Menurut Syarief, status tersangka Andri di tetap kan setelah penyidik memeriksanya sebagai saksi dan menemukan dua alat bukti yang memadai.
Syarief mengungkapkan bahwa Andri di duga terlibat dalam persekongkolan dengan pihak BGN sejak penyusunan rencana proyek hingga pencairan dana. Ia juga di duga membahas rencana pengadaan dengan pejabat terkait sebelum proses resmi di mulai.
Dalam penyidikan juga terungkap bahwa PT Yasa Artha Trimanunggal saat itu belum memenuhi persyaratan sebagai penyedia barang. Namun, di duga terjadi komunikasi yang melanggar ketentuan guna meloloskan perusahaan tersebut dalam proyek pengadaan.
“Padahal PT Yasa tidak memiliki dealer atau bengkel aktif serta tidak memenuhi persyaratan sebagai vendor penyedia sepeda motor listrik,” ujar Syarief.
Selain dugaan persekongkolan, Andri juga di duga melakukan penggelembungan harga atau mark-up pada setiap unit sepeda motor listrik yang di adakan. Pelaku di duga sengaja mengatur nilai pengadaan agar hampir menyentuh pagu anggaran yang tersedia dalam proyek tersebut.
Penyidik juga menemukan dugaan pelanggaran lain, yakni pencairan pembayaran 100 persen kepada perusahaan berdasarkan berita acara serah terima yang di duga telah di manipulasi. Atas dugaan perbuatannya, Andri di jerat dengan Pasal 603 dan Pasal 604 Kitab Undang-Undang Hukum Pidana (KUHP).
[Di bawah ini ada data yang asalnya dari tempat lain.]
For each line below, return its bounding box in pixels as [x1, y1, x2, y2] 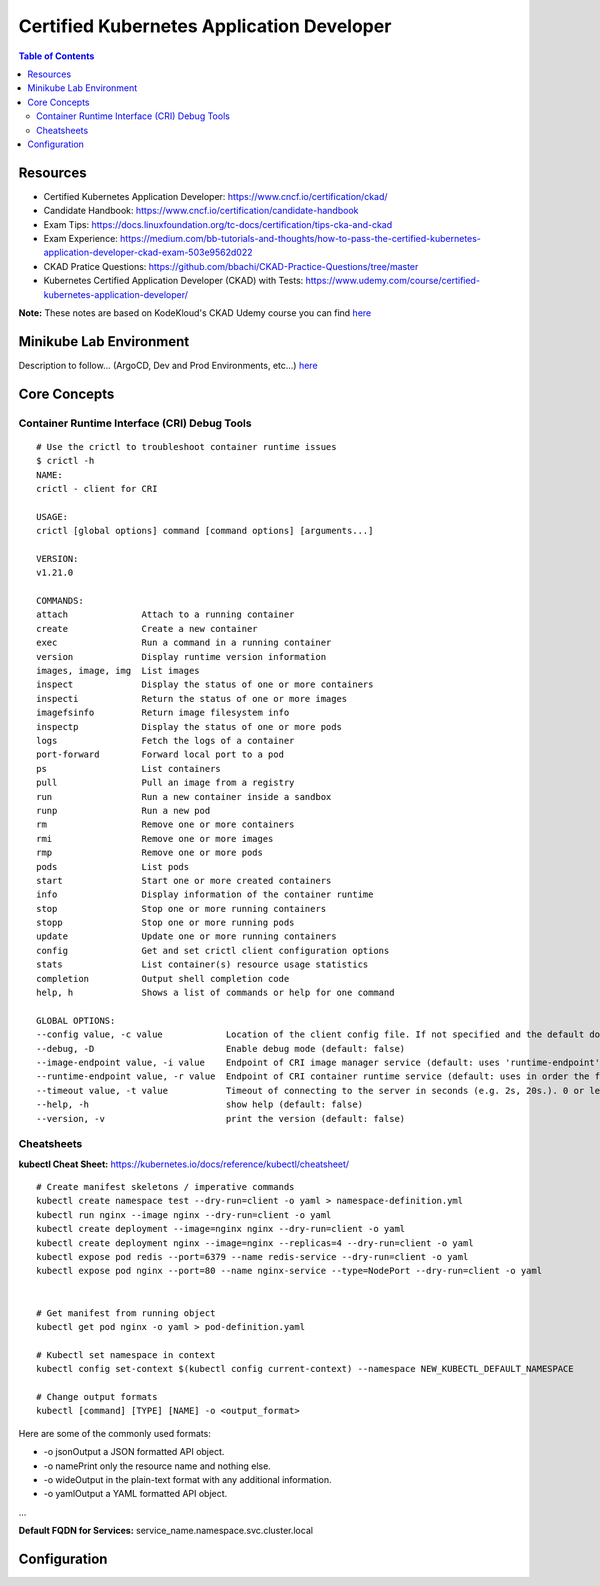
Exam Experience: [43, 232, 119, 244]
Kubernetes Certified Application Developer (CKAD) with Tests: [43, 275, 304, 287]
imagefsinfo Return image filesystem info [36, 707, 290, 719]
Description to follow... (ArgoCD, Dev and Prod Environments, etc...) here [18, 359, 319, 371]
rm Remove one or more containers [36, 819, 295, 830]
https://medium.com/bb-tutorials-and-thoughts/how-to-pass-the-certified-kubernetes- [120, 232, 482, 244]
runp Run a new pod [36, 805, 211, 816]
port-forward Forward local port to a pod [36, 749, 285, 760]

“Tersangka AM di tahan selama 20 hari ke depan di Rutan Salemba (Rumah Tahanan Kelas 1 Jakarta Pusat) cabang Kejaksaan Negeri Jakarta Selatan,” tutur Syarief.
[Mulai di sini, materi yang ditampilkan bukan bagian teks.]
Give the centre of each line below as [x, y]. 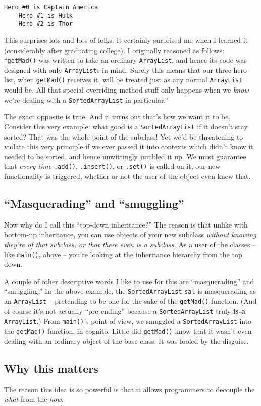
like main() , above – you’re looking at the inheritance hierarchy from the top [123, 254]
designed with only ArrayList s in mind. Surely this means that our [109, 70]
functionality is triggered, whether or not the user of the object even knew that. [127, 176]
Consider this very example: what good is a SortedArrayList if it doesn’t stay [126, 126]
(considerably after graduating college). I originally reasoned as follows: [114, 50]
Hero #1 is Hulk [46, 15]
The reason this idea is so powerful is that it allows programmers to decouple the [129, 389]
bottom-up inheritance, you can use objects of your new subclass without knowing [130, 234]
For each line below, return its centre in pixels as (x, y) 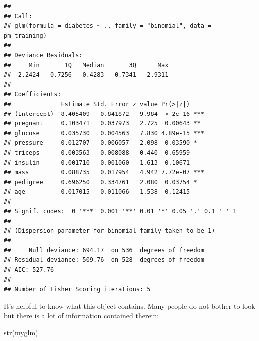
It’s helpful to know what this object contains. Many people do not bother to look (129, 305)
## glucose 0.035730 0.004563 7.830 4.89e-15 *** (104, 133)
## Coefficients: (33, 94)
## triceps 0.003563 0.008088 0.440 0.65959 (97, 153)
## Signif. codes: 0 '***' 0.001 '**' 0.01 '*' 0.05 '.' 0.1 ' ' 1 (120, 211)
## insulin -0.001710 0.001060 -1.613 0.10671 (97, 163)
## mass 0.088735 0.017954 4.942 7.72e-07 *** (104, 172)
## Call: (18, 16)
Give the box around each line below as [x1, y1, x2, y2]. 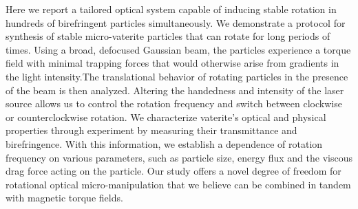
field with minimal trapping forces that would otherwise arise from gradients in [6, 56, 339, 70]
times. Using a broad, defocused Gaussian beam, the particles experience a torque [6, 42, 351, 56]
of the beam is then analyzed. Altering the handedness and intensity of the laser [6, 82, 344, 97]
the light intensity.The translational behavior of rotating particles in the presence [6, 69, 348, 83]
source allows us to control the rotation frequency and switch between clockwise [6, 96, 342, 111]
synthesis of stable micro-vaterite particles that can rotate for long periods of [6, 29, 330, 43]
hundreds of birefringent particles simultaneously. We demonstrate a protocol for [6, 15, 346, 30]
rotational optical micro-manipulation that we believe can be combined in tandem [6, 177, 351, 191]

Pengadaan sepeda motor listrik BGN sempat di sorot setelah video gudang berisi 21.801 unit kendaraan beredar luas
“Sekarang di gudang distributor,” kata Dadan saat di minta konfirmasi pada Kamis malam, 9 April 2026.
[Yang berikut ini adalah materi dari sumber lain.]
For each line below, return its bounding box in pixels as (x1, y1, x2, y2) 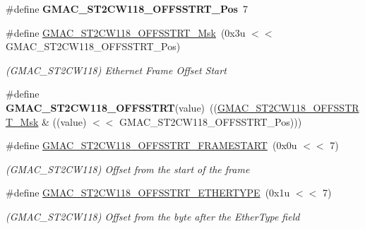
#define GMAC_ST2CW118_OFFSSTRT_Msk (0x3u (6, 25, 246, 40)
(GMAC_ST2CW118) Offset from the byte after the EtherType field (6, 209, 300, 223)
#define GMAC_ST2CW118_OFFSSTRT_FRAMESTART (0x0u (6, 138, 297, 153)
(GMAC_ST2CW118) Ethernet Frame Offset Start (6, 62, 227, 77)
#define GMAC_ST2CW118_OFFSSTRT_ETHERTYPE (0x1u (6, 185, 290, 200)
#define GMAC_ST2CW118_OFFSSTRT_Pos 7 (6, 1, 248, 16)
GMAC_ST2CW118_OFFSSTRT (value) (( (6, 100, 217, 114)
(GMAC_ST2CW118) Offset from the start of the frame (6, 161, 250, 176)
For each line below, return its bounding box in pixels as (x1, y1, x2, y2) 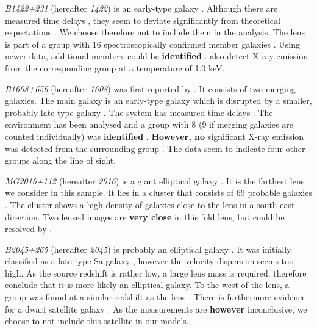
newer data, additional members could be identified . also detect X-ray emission (5, 49, 308, 62)
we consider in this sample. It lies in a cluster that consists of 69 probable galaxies (5, 186, 312, 199)
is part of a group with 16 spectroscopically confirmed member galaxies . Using (5, 37, 300, 50)
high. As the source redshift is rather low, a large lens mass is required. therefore (5, 266, 307, 279)
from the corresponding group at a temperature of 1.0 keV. (5, 61, 225, 74)
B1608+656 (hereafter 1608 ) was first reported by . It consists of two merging (5, 82, 296, 95)
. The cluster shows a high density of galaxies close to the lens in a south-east (5, 198, 295, 211)
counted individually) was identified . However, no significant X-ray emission (5, 129, 304, 142)

Menurut Dadan, BGN hanya mengalokasikan anggaran pengadaan sepeda motor listrik pada 2025. Kendaraan tersebut nantinya akan menunjang aktivitas operasional SPPG, terutama di wilayah terpencil yang memiliki kondisi akses jalan yang sulit.
“Akan kami distribusikan nanti untuk kegiatan operasional semua orang yang ada di SPPG, terutama untuk di daerah-daerah yang sulit,” ujarnya.
Dalam perkembangan kasus ini, Dadan kini tidak lagi menjabat sebagai Kepala BGN. Ia telah di tetap kan sebagai tersangka bersama dua mantan wakil kepala BGN, yakni Inspektur Jenderal (Purnawirawan) Sony Sonjaya dan Letnan Jenderal (Purnawirawan) Lodewyk Pusung.
Selain ketiga nama tersebut, penyidik juga telah menetapkan Asep Yusuf Somantri sebagai tersangka dalam perkara dugaan korupsi tata kelola proyek Makan Bergizi Gratis.